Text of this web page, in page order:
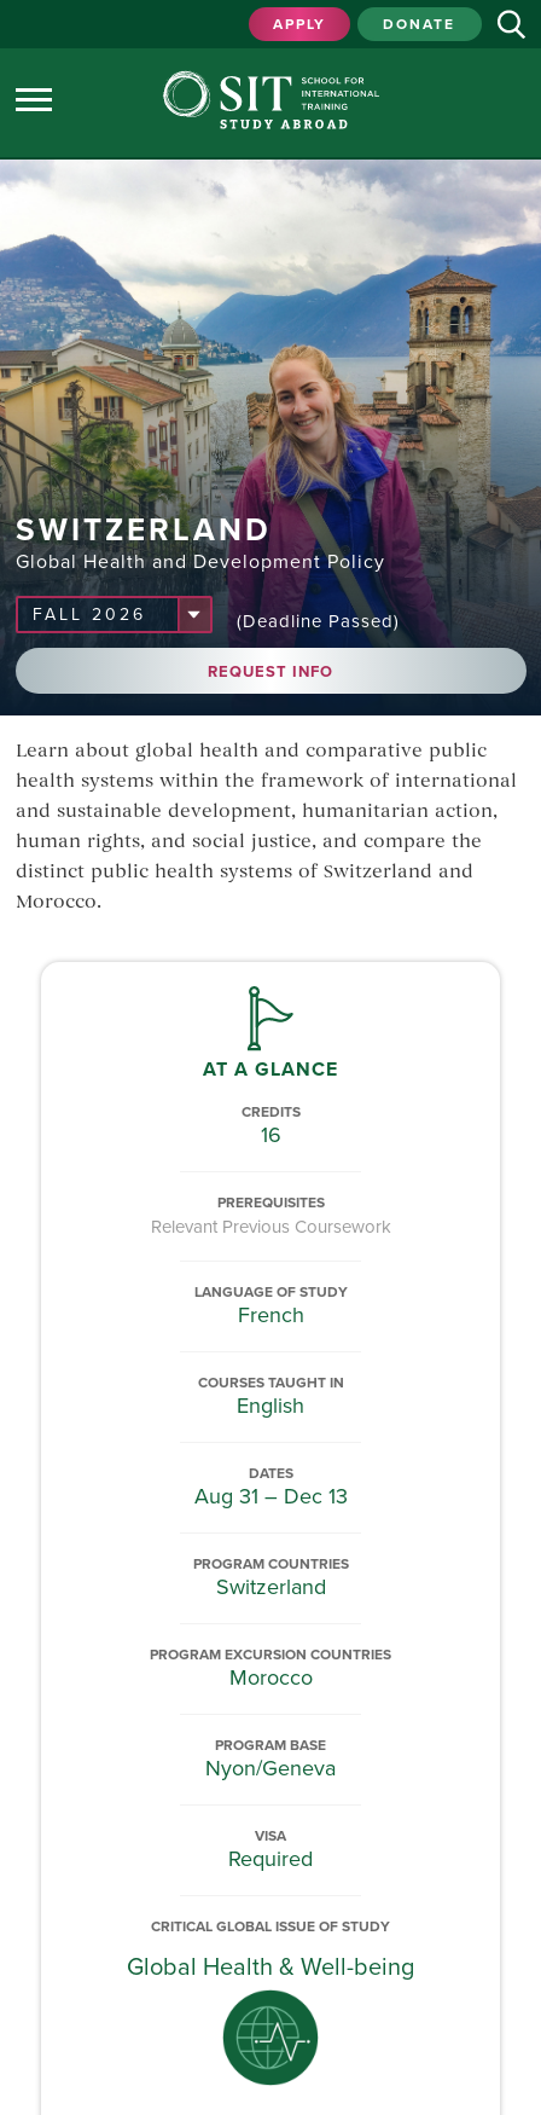
APPLY DONATE
SWITZERLAND
Global Health and Development Policy
(Deadline Passed)
REQUEST INFO
Learn about global health and comparative public
health systems within the framework of international
and sustainable development, humanitarian action,
human rights, and social justice, and compare the
distinct public health systems of Switzerland and
Morocco.
AT A GLANCE
CREDITS
16
PREREQUISITES
Relevant Previous Coursework
LANGUAGE OF STUDY
French
COURSES TAUGHT IN
English
DATES
Aug 31 – Dec 13
PROGRAM COUNTRIES
Switzerland
PROGRAM EXCURSION COUNTRIES
Morocco
PROGRAM BASE
Nyon/Geneva
VISA
Required
CRITICAL GLOBAL ISSUE OF STUDY
Global Health & Well-being
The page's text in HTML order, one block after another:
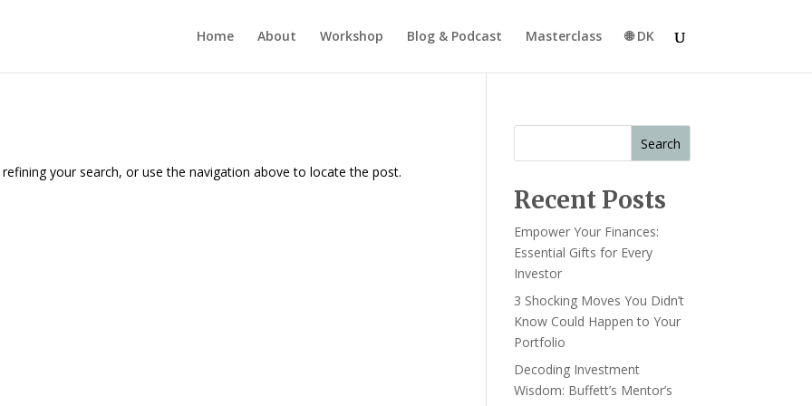
Home About Workshop Blog & Podcast Masterclass 🌐 DK
your search, or use the navigation above to locate the post.
Search
Recent Posts
Empower Your Finances:
Essential Gifts for Every
Investor
3 Shocking Moves You Didn’t
Know Could Happen to Your
Portfolio
Decoding Investment
Wisdom: Buffett’s Mentor’s
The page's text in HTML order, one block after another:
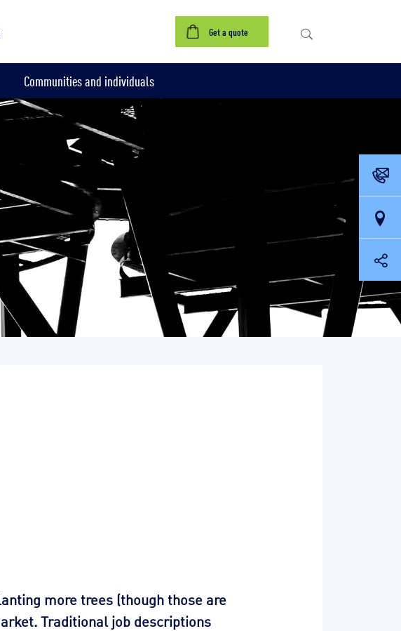
Get a quote
Communities and individuals
more trees (though those are
Traditional job descriptions
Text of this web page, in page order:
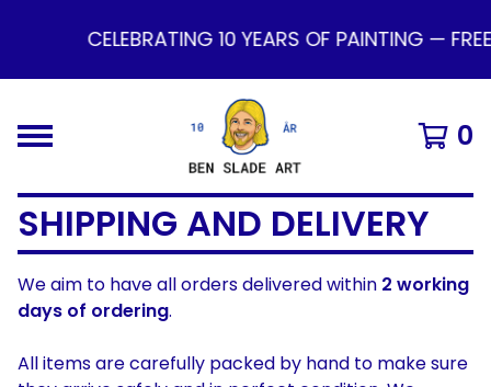
CELEBRATING 10 YEARS OF PAINTING —
0
SHIPPING AND DELIVERY
We aim to have all orders delivered within 2 working
days of ordering.
All items are carefully packed by hand to make sure
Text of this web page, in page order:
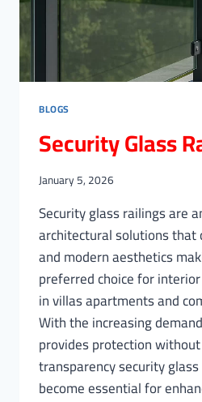
BLOGS
Security Glass
January 5, 2026
Security glass railings are
architectural solutions that
and modern aesthetics
preferred choice for
in villas apartments and
With the increasing
provides protection
transparency security
become essential for
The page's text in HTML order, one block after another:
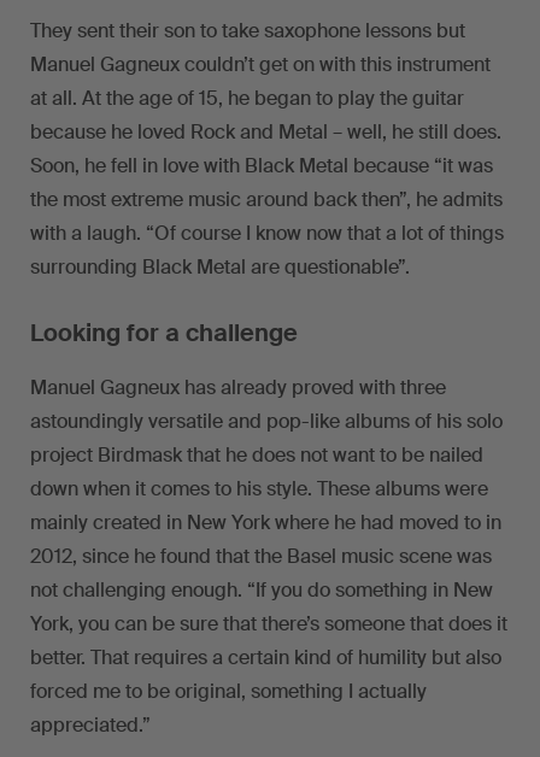
They sent their son to take saxophone lessons but
Manuel Gagneux couldn’t get on with this instrument
at all. At the age of 15, he began to play the guitar
because he loved Rock and Metal – well, he still does.
Soon, he fell in love with Black Metal because “it was
the most extreme music around back then”, he admits
with a laugh. “Of course I know now that a lot of things
surrounding Black Metal are questionable”.
Looking for a challenge
Manuel Gagneux has already proved with three
astoundingly versatile and pop-like albums of his solo
project Birdmask that he does not want to be nailed
down when it comes to his style. These albums were
mainly created in New York where he had moved to in
2012, since he found that the Basel music scene was
not challenging enough. “If you do something in New
York, you can be sure that there’s someone that does it
better. That requires a certain kind of humility but also
forced me to be original, something I actually
appreciated.”

************

__TASK DIRECTIONS__. Extract all lines from the material above that include the word "something".

__EXERCISE RESULT__.
not challenging enough. “If you do something in New
forced me to be original, something I actually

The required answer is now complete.